The design and analyses described in this SAP, along with the code (available by request), should provide a straightforward means to establishing the preliminary psychometric and classification accuracy of the spasticity screening tool. The entire set of analyses proposed in this SAP is summarized in Table 3. In addition to the descriptions of the proposed analyses, the criterion for acceptability is given in Table 3 for each analysis.

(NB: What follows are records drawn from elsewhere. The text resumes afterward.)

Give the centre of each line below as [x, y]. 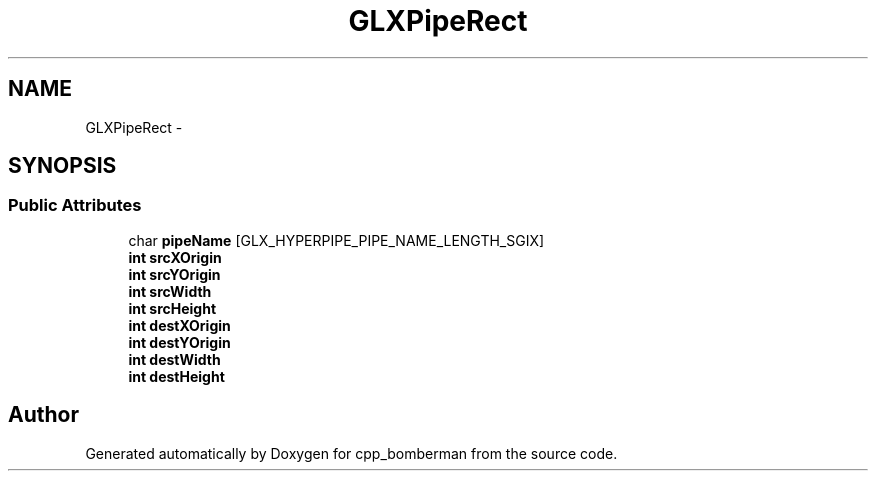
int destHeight [176, 376]
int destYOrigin [179, 342]
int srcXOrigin [175, 257]
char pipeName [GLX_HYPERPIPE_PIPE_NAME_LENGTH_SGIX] [336, 240]
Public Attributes [75, 205]
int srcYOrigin [174, 274]
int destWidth [174, 359]
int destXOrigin [179, 325]
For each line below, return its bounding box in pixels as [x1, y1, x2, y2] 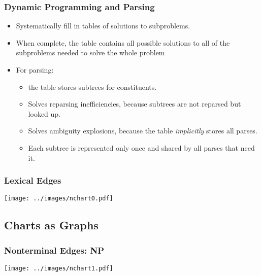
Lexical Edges [4, 174, 61, 187]
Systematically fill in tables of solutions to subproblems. [16, 20, 190, 31]
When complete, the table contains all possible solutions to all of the [16, 37, 230, 48]
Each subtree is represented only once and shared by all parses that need [28, 142, 255, 153]
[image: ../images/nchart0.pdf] [4, 195, 113, 202]
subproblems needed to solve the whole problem [16, 47, 165, 58]
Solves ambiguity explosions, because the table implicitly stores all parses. [28, 125, 257, 136]
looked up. [28, 108, 60, 119]
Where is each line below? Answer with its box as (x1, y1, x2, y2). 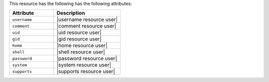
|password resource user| (56, 55, 117, 62)
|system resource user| (56, 62, 112, 69)
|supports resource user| (56, 68, 116, 75)
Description (56, 10, 85, 17)
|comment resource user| (56, 23, 117, 30)
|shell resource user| (56, 48, 106, 55)
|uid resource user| (56, 29, 102, 36)
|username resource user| (56, 16, 118, 23)
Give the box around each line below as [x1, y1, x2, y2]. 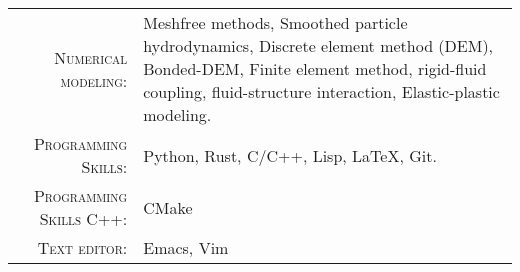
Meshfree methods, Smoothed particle [143, 11, 408, 34]
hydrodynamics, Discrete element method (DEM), [143, 34, 494, 57]
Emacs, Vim [143, 236, 229, 259]
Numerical [54, 45, 128, 69]
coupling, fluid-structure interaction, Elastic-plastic [143, 80, 500, 103]
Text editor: [37, 236, 128, 259]
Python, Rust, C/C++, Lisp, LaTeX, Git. [143, 143, 437, 167]
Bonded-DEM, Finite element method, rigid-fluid [143, 57, 487, 80]
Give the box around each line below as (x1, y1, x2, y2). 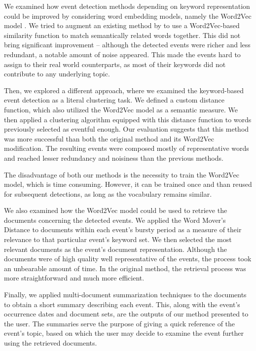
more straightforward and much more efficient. (4, 273, 145, 283)
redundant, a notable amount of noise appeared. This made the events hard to (4, 49, 241, 59)
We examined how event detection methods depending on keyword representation (4, 1, 250, 11)
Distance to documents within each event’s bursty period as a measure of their (4, 224, 242, 235)
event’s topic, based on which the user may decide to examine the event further (4, 328, 244, 338)
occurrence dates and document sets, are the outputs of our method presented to (4, 309, 249, 319)
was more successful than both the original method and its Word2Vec (4, 133, 214, 143)
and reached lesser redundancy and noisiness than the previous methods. (4, 152, 223, 163)
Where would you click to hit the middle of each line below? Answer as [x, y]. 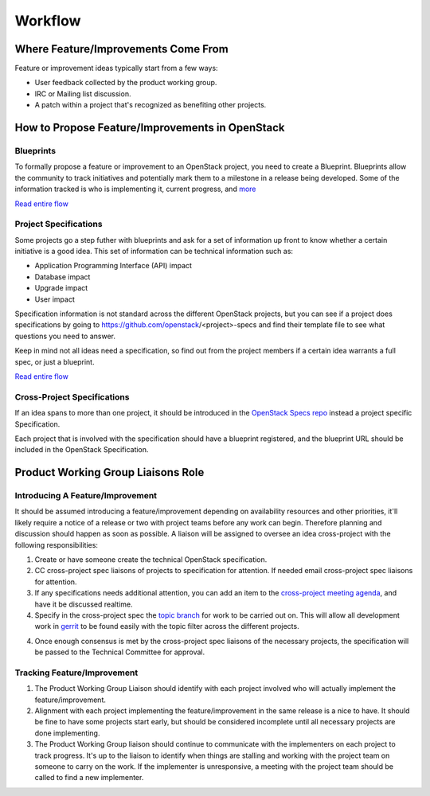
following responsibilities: [57, 544]
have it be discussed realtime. [84, 604]
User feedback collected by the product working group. [126, 83]
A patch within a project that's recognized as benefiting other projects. [150, 105]
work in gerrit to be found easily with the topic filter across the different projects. [167, 626]
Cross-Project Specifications [72, 396]
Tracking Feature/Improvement [76, 673]
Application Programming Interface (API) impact [113, 266]
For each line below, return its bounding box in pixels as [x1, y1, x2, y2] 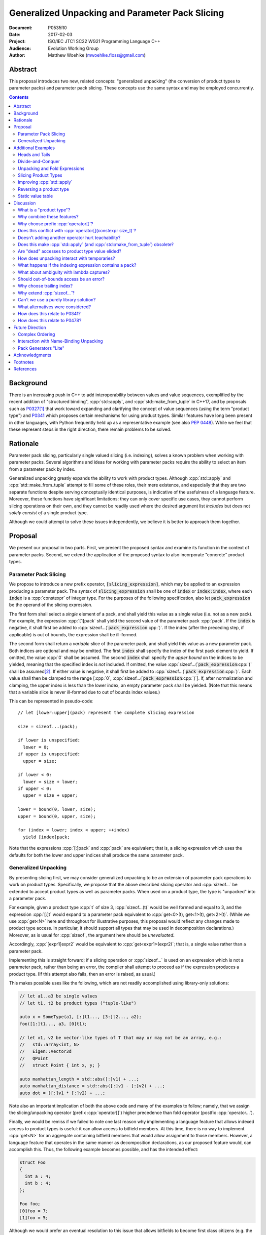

Table 3. Summary of Proposed Primary Analyses

Property / Definition / Test / Criterion for Acceptability
Internal Consistency / Average inter-item correlation among screening tool items / Correlation-based Cronbach’s α / 0.7–0.8
TRT1 / Across baseline and follow-up / Shrout & Fleiss ICC (2,1) / 0.7–0.8
TRT2 / Across baseline and follow-up conditioned on MAS no change / Shrout & Fleiss ICC (2,1) / 0.7–0.8
Convergent Validity / Correlation between Spasticity screening tool and MAS / Pearson Correlation / > 0.4
Classification Accuracy / Agreement between screening tool classification and diagnostic classification / Logistic regression-based ROC curves to define optimal cutscore on screening tool. Classification accuracy of the cutscore criterion assessed with sensitivity, specificity, NPV, and PPV. / Sensitivity and Specificity as close to or exceeding 0.8
Classification Accuracy / Agreement between screening tool classification and single item assessing clinician impression of need for treatment / Classification accuracy of the cutscore criterion assessed with sensitivity, specificity, NPV, and PPV. Reporting of odds ratio and 95% confidence interval. / Sensitivity and Specificity as close to or exceeding 0.8. An odds ratio greater than 1 and a 95% confidence interval that is narrow and does not contain 1.0.

ICC= intraclass correlation; MAS= Modified Ashworth Scale; NPV= negative predictive value; PPV= positive predictive value; ROC= receiver operator characteristic; TRT1= test re-test reliability time 1; TRT2= test re-test reliability time 2; Cronbach’s α may be defined as the average inter-item correlation.

[i] Guttman, L. A basis for analyzing test-retest reliability. Psychometrika 1945; 10(4): 255-282.

[ii] Shrout, PE & Fleiss, JL: Intraclass Correlations: Use in Assessing Rater Reliability. Psychological Bulletin 1979; 86(2):420-28.